Omid - Challenge 10

data-challenges
advanced-exercises
🔰 The question table shows inventory levels for materials required to produce products, with specific combinations (1 A, 2 B, 3 C per product).
Published

March 24, 2026

Illustration for Omid - Challenge 10

Challenge Description

🔰 The question table shows inventory levels for materials required to produce products, with specific combinations (1 A, 2 B, 3 C per product).

Solutions

library(tidyverse)
library(readxl)

input = read_excel("files/CH-0010.xlsx", range = "B2:D17")
test  = read_excel("files/CH-0010.xlsx", range = "G2:H7")

result = input %>%
  mutate(requirements = case_when(
    Material == "A" ~ 1,
    Material == "B" ~ 2,
    Material == "C" ~ 3
  ), product_available = Inventory%/%requirements) %>%
  group_by(Date) %>%
  mutate(min_available = min(product_available), 
         usage = min_available*requirements) %>%
  summarise(usage = sum(usage),
            inventory = sum(Inventory),
            Efficiency_rate = usage/inventory)

identical(result$Efficiency_rate, test$`Efficeincy Rate`)
# [1] TRUE

  • Logic:

    • Reads the workbook ranges needed for the challenge

    • Aggregates or ranks values at the relevant grouping level

    • Builds the intermediate columns that drive the final result

  • Strengths:

    • The R solution stays close to the workbook rule and keeps the transformation compact.

  • Areas for Improvement:

    • The code assumes the sheet structure and source ranges remain stable.

  • Gem:

    • The strongest part of the solution is choosing the right intermediate representation before shaping the final output.
import pandas as pd

path = "CH-0010.xlsx"
input_data = pd.read_excel(path, usecols="B:D", skiprows=1, nrows=16)
test = pd.read_excel(path, usecols="G:H", skiprows=1, nrows=6)

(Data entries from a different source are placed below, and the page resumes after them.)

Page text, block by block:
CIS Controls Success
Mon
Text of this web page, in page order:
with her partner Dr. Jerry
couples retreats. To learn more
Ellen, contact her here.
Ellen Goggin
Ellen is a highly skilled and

requirements_map = {"A": 1, "B": 2, "C": 3}

result = input_data.assign(
    requirements=lambda df: df["Material"].map(requirements_map),
    product_available=lambda df: df["Inventory"] // df["requirements"],
)
result = (
    result.groupby("Date", as_index=False)
    .apply(
        lambda g: pd.Series(
            {
                "usage": (g["product_available"].min() * g["requirements"]).sum(),
                "inventory": g["Inventory"].sum(),
            }
        )
    )
    .reset_index(drop=True)
)
result["Efficiency_rate"] = result["usage"] / result["inventory"]

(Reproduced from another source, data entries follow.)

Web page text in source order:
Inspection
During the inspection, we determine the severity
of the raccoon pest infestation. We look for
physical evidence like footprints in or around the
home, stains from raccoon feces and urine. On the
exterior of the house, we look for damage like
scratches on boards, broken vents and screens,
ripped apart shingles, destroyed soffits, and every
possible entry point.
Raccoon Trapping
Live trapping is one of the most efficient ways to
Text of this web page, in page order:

print(result["Efficiency_rate"].equals(test["Efficeincy Rate"]))

  • Logic:

    • Reads the workbook ranges needed for the challenge

    • Aggregates or ranks values at the relevant grouping level

    • Builds the intermediate columns that drive the final result

  • Strengths:

    • The Python version follows the same rule in a direct dataframe-oriented implementation.

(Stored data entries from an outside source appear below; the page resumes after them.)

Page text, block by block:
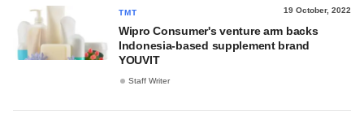
TMT 19 October, 2022
Wipro Consumer's venture arm backs
Indonesia-based supplement brand
YOUVIT
Staff Writer
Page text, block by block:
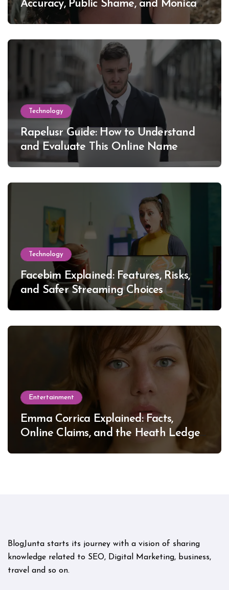
Accuracy, Public Shame, and Monica
Lewinsky
Technology
Rapelusr Guide: How to Understand
and Evaluate This Online Name
Technology
Facebim Explained: Features, Risks,
and Safer Streaming Choices
Entertainment
Emma Corrica Explained: Facts,
Online Claims, and the Heath Ledger
BlogJunta starts its journey with a vision of sharing
knowledge related to SEO, Digital Marketing, business,
travel and so on.
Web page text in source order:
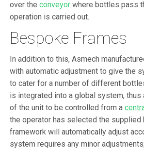
over the conveyor where bottles pass
operation is carried out.
Bespoke Frames
In addition to this, Asmech
with automatic adjustment to give the
to cater for a number of different
is integrated into a global system, thus
of the unit to be controlled from a
the operator has selected the supplied
framework will automatically adjust
system requires any minor
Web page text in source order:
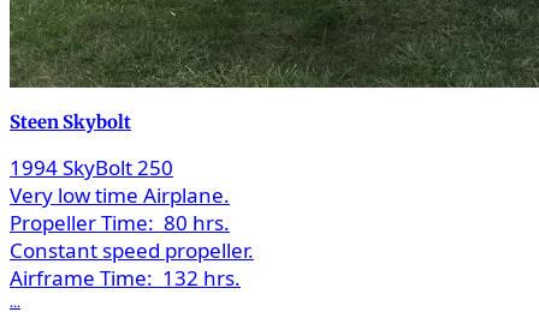
Steen Skybolt
1994 SkyBolt 250
Very low time Airplane.
Propeller Time: 80 hrs.
Constant speed propeller.
Airframe Time: 132 hrs.
...

  • Areas for Improvement:

    • The code assumes the workbook layout remains stable, so any sheet redesign would require small adjustments.

  • Gem:

    • The implementation stays close to the original workbook rule instead of adding unnecessary abstraction.

Difficulty Level

This task is moderate:

  • The core logic is clear, but the correct transformation pattern is not obvious from the raw input.

  • The challenge combines multiple reshaping, grouping, or parsing steps.